Most things, like a DOS window, for example, or other applications, get the current directory, store that, then keep track of *only* those changes *it* makes to that path, so that its own "current" location remains independent of what the system thinks it is.


I'm not sure what you mean by that. I don't think they do any such thing.

Look, the current path is the path that is used when a file is opened without an absolute path. So for example, if the current path is c:/foo/bar and a program opens "abc.txt" then it is really c:/foo/bar/abc.txt.

Programs don't normally store the current directory. Each process maintains its own notion of the current directory. So, if you start two DOS windows, and in one change (cd) to /foo, and in the other change to /bar, and then attempt to open a file, it will open in the new directory.

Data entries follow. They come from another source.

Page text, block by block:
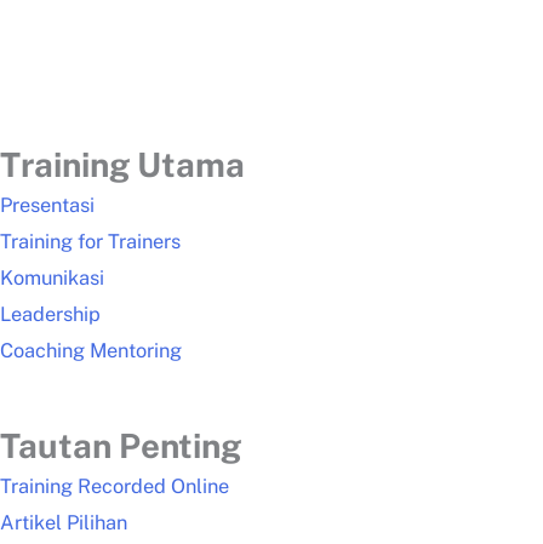
Training Utama
Presentasi
Training for Trainers
Komunikasi
Leadership
Coaching Mentoring
Tautan Penting
Training Recorded Online
Artikel Pilihan
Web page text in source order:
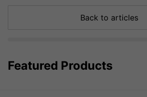
Back to articles
Featured Products
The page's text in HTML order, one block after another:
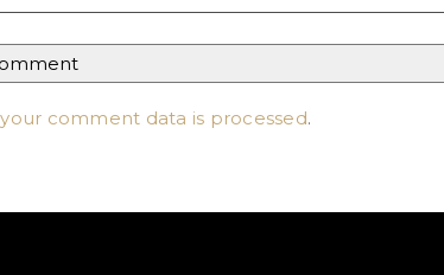
comment data is processed.
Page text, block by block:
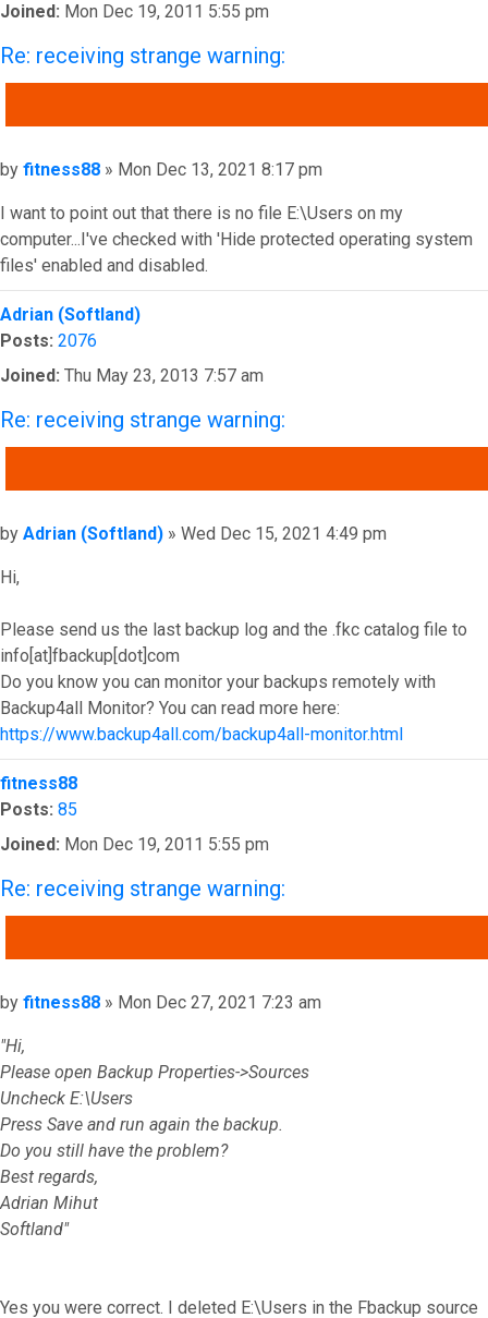
Joined: Mon Dec 19, 2011 5:55 pm
Re: receiving strange warning:
Post
by fitness88 » Mon Dec 13, 2021 8:17 pm
I want to point out that there is no file E:\Users on my
computer...I've checked with 'Hide protected operating system
files' enabled and disabled.
Top
Adrian (Softland)
Posts: 2076
Joined: Thu May 23, 2013 7:57 am
Re: receiving strange warning:
Post
by Adrian (Softland) » Wed Dec 15, 2021 4:49 pm
Hi,
Please send us the last backup log and the .fkc catalog file to
info[at]fbackup[dot]com
Do you know you can monitor your backups remotely with
Backup4all Monitor? You can read more here:
https://www.backup4all.com/backup4all-monitor.html
Top
fitness88
Posts: 85
Joined: Mon Dec 19, 2011 5:55 pm
Re: receiving strange warning:
Post
by fitness88 » Mon Dec 27, 2021 7:23 am
"Hi,
Please open Backup Properties->Sources
Uncheck E:\Users
Press Save and run again the backup.
Do you still have the problem?
Best regards,
Adrian Mihut
Softland"
Yes you were correct. I deleted E:\Users in the Fbackup source
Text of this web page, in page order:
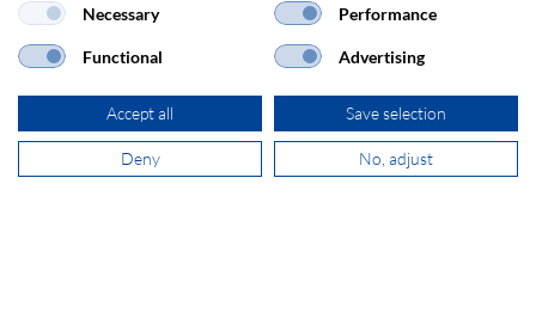
+31 181 390 030
sales@secomp.nl
Necessary Performance
Functional Advertising
Accept all Save selection
Deny No, adjust
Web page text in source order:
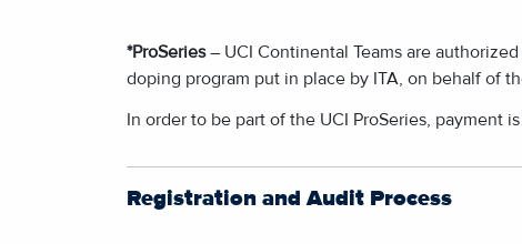
*ProSeries– UCI Continental Teams are
doping program put in place by ITA, on behalf of
In order to be part of the UCI ProSeries, payment
Registration and Audit Process

It would be ridiculous and unwieldy if every time the program decided to change directories (programatically, 'chdir ("/foo")' ) it also had to keep a "working copy" of the current directory.

Quote:

Relying on the OS to know what is happening is absurd, dangerous and nearly always useless.



It isn't clear to me how such a scheme would work in a scripting framework. You are suggesting the application should "know better" than the operating system what the current directory is. So, when you call a script (eg. on a trigger), the script can do anything, including open files. How can I second-guess what the script code might do and prepend the current path to any open calls it may or may not make?

Conceivably a script might call a DLL, and the DLL might open a file in the current path.

Quote:

In theory, the real problem with logs is either a) %L tries to use the "current" directory as in ".\logs", unless you specify one or b) we need a %M that will always be the location where Mushclient started, so that %M%L will be "C:\Program Files\MUSHclient\" + "logs\" (presuming it starts in the default install location).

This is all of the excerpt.